# Architecture
## Overview
TurboQuant is a library, not a long-running service. The repository has three evaluation surfaces:
- synthetic vector workloads
- exported per-head trace workloads
- real end-to-end ONNX decoder workloads via `tract`
The core quantization path is still:
```text
finite vector
-> normalize to unit norm
-> random rotation / scalar codebook quantization (TurboQuantMSE)
-> optional residual sketch (TurboQuantProd / QJL)
-> bit-packed batch or KV-cache storage (batch, kv_cache, bitpack)
-> score / reconstruct on scalar, SIMD, or WGPU paths (backend, gpu)
```
The real-model path layers on top of that by normalizing each raw K/V vector, storing its norm separately, quantizing the unit vector, and reconstructing float `past_key_values` tensors for the next tract decode step.
## Modules
- `turboquant_mse`: stage-1 quantizer for reconstruction quality.
- `turboquant_prod`: stage-2 composition for inner-product quality.
- `qjl`: residual sketch and estimators.
- `batch`: packed batch containers and high-throughput scoring helpers.
- `kv_cache`: stateful quantized cache wrappers for attention-style workloads.
- `real_model`: tract/tokenizer-based end-to-end ONNX decoder runner.
- `backend`: scalar/SIMD math kernels.
- `gpu`: optional Burn/WGPU batch acceleration.
- `trace`: safetensors trace ingestion for exported benchmark inputs.
- `codebook`, `scalar_quant`, `rotation`, `bitpack`, `utils`: supporting primitives.
## Real-Model Runtime
The real-model runtime expects an exported decoder-only ONNX bundle containing:
- `model.onnx` or `decoder_model_merged.onnx` or `decoder_model.onnx`
- `tokenizer.json`
- `config.json`
Common optional inputs supported by the runner:
- `attention_mask`
- `position_ids`
- `cache_position`
- `use_cache_branch`
Required decoder-cache I/O pattern:
- `past_key_values.<layer>.key`
- `past_key_values.<layer>.value`
- `present.<layer>.key`
- `present.<layer>.value`
- `logits`
## Key Design Decisions
- Finite, unit-norm vectors remain the crate-level contract for the public quantizer APIs.
- The real-model path does not weaken that contract. Raw model K/V tensors are normalized per vector and their norms are stored separately.
- `tract` is the real decoder inference backend because it currently gives the cleanest Rust path for ONNX causal-LM execution with explicit `past_key_values`.
- Burn/WGPU remains optional and experimental for batch quantization kernels. It is not the primary backend for full decoder inference.
- Quantized end-to-end evaluation feeds reconstructed float caches back into the decoder. This measures real decode-loop behavior under cache quantization without pretending the ONNX runtime itself performs quantized attention.
## Invariants
- Dimensions must match the quantizer or cache configuration.
- Quantizer inputs must be finite.
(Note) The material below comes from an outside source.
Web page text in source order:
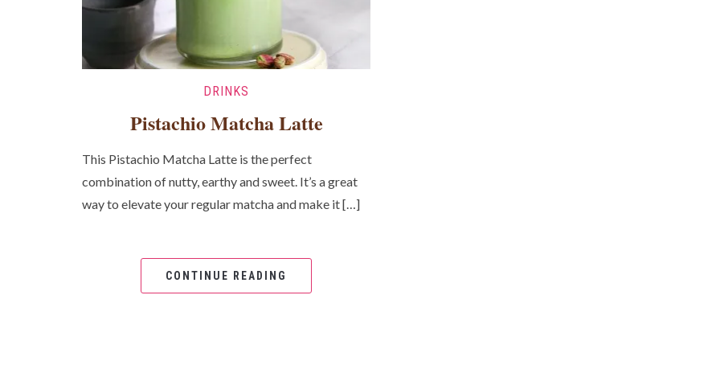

Most public quantizer and cache APIs also require unit-norm vectors.
- Packed batch payloads must have the expected row count, bit width, and packed byte length.
- Trace query positions must be non-negative and within the available token prefix.
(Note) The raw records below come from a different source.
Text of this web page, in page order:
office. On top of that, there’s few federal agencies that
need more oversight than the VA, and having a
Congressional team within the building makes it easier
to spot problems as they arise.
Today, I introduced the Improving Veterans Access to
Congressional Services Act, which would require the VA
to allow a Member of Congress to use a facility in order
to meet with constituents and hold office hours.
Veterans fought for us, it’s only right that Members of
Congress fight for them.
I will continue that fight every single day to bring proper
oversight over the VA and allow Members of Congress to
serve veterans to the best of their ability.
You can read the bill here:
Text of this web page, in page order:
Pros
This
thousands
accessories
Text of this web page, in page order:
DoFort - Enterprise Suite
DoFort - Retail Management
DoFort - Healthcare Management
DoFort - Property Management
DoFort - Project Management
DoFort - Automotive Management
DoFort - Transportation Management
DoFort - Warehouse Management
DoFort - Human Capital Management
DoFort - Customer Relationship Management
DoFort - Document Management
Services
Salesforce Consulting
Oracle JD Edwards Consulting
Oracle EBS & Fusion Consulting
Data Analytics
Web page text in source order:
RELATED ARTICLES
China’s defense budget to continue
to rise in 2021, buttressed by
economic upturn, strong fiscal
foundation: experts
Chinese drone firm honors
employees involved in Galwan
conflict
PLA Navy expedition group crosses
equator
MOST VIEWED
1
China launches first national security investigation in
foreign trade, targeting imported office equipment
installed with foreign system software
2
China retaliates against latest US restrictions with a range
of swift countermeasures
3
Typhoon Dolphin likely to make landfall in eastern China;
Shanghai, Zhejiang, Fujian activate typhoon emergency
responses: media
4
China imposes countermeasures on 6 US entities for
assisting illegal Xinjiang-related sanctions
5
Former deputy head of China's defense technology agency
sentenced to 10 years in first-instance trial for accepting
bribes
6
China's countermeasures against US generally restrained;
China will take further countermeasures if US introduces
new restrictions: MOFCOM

- Real-model ONNX bundles must expose logits plus per-layer past/present key/value tensors.
- Real-model cache tensors are expected to be float32 and decoder-only.
## Failure Model
- Invalid user input returns `TurboQuantError`; the library should not silently coerce malformed data.
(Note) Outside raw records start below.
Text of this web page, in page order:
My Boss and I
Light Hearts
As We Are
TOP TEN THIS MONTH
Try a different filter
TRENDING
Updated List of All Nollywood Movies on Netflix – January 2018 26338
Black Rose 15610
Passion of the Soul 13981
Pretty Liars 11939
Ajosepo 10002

- Unsupported or malformed ONNX bundles fail with typed model/runtime errors.
- The tiny checked-in ONNX fixture is only a plumbing test. It is not a language-model quality benchmark.
- There is no service deployment/runtime surface in this repository.
## Operational Runbook
For a release candidate:
1. Run `cargo fmt -- --check`.
2. Run `cargo clippy --all-targets --all-features -- -D warnings`.
3. Run `cargo test --all-features`.
4. Run `cargo check --examples --all-features`.
5. Run `cargo llvm-cov --workspace --all-features --summary-only`.
6. Run `cargo audit`.
7. Run the synthetic quick benchmark.
8. Run the real-model quick path on at least one exported lightweight bundle manually.
## Non-Goals
- Production inference serving.
- Fleet observability, tracing, health checks, or deployment manifests.
- Claiming that the current tract path is a custom quantized attention runtime.